I've been thinking on this proof for two days. I'm stuck.
Show that, $ (2^a - 1)\bmod (2^b - 1) = 2^{a \! \! \mod b} - 1 $ where $a,b \in \mathbb{Z}^+$.
I would be happy if someone can help me.
Thanks.
I've been thinking on this proof for two days. I'm stuck.
Show that, $ (2^a - 1)\bmod (2^b - 1) = 2^{a \! \! \mod b} - 1 $ where $a,b \in \mathbb{Z}^+$.
I would be happy if someone can help me.
Thanks.
Since $0\leq 2^{a\mod b} - 1 < 2^b - 1$, your question is equivalent to proving that $2^a - 1 \equiv 2^{a\!\!\mod b} - 1$ where the $\equiv$ symbol means that both sides have the same remainder when divided by $2^b-1$. This can easily be show using the properties of modulus: $2^a -1 = 2^{a\mod b}2^{b\lfloor a/b\rfloor} - 1\equiv 2^{a\mod b}(2^{b\lfloor a/b\rfloor}\bmod (2^b-1)) - 1\equiv 2^{a\mod b} - 1$ which works because the integers $\bmod (2^b-1)$ form what is called a "ring", allowing addition and multiplication to be performed on them. The last $\equiv$ is because $2^{b}\equiv 1$ so $2^{b\lfloor a/b\rfloor}\equiv 1^{\lfloor a/b\rfloor} \equiv 1$.

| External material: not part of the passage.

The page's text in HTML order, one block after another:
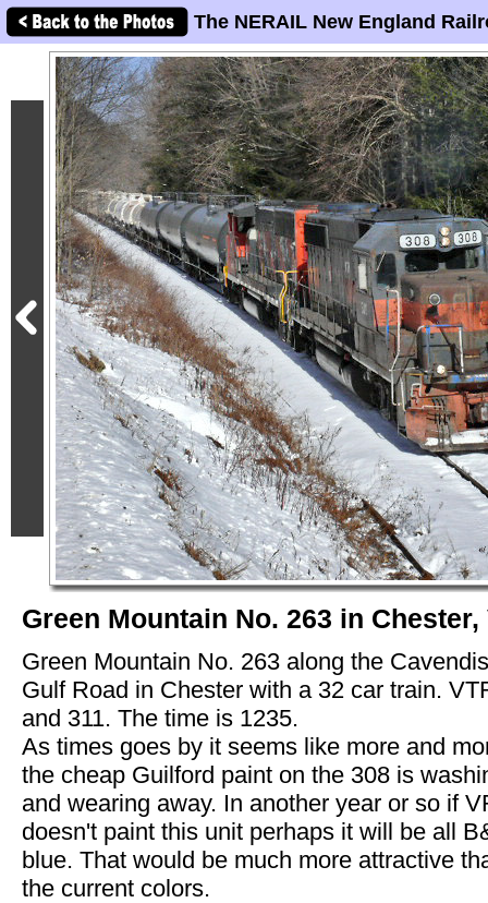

If you are working modulo $2^b-1$, you have $2^b \equiv 1 \pmod{2^b-1}.$
Suppose that $a=nb+c$. (That is, $a \equiv c \pmod{b}$.) Then you can simplify $2^a = 2^{nb+c} = (2^b)^n\cdot 2^c \equiv 1^n\cdot 2^c \pmod{2^b-1}.$
The result you are looking for follows by subtracting 1 from both sides.
Divide $a$ by $b$ with remainder, $a = kb + r$ with $0\leq r\lt b$. Then dividing $x^a-1$ by $x^b-1$ gives $x^a-1 = (x^b-1)(x^{a-b} + x^{a-2b} + \cdots + x^{a-kb}) + (x^{a-kb} - 1).$ Notice that $r=a\bmod b$ and that $a-kb = r$. Now evaluate at $x=2$, and check to make sure that everything still works out over the integers.